** STUDY MATERIAL follows **

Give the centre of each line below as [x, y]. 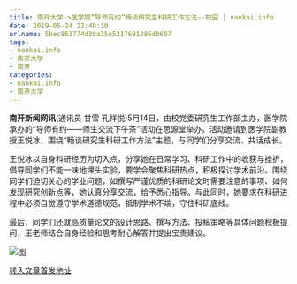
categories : [31, 75]
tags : [19, 42]
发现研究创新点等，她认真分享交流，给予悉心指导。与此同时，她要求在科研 [145, 192]
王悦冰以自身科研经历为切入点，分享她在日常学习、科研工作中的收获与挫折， [148, 158]
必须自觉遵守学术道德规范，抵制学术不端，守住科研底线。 [129, 203]
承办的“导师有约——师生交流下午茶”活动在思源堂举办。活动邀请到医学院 [141, 128]
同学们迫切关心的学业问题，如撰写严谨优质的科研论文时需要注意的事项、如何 [148, 180]
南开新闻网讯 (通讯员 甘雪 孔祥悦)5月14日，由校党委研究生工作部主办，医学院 [148, 118]
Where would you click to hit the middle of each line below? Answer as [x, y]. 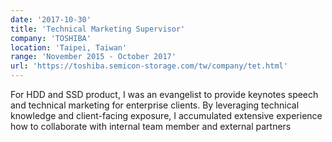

** End of STUDY MATERIAL **

> EXERCISE PROMPT: If a record holds a picture, leave the picture out and copy everything else exactly.

> SOLUTION TO THE PROBLEM:
Give the centre of each line below as [x, y]. 
categories : [31, 75]
tags : [19, 42]
发现研究创新点等，她认真分享交流，给予悉心指导。与此同时，她要求在科研 [145, 192]
王悦冰以自身科研经历为切入点，分享她在日常学习、科研工作中的收获与挫折， [148, 158]
必须自觉遵守学术道德规范，抵制学术不端，守住科研底线。 [129, 203]
承办的“导师有约——师生交流下午茶”活动在思源堂举办。活动邀请到医学院 [141, 128]
同学们迫切关心的学业问题，如撰写严谨优质的科研论文时需要注意的事项、如何 [148, 180]
南开新闻网讯 (通讯员 甘雪 孔祥悦)5月14日，由校党委研究生工作部主办，医学院 [148, 118]
Where would you click to hit the middle of each line below? Answer as [x, y]. 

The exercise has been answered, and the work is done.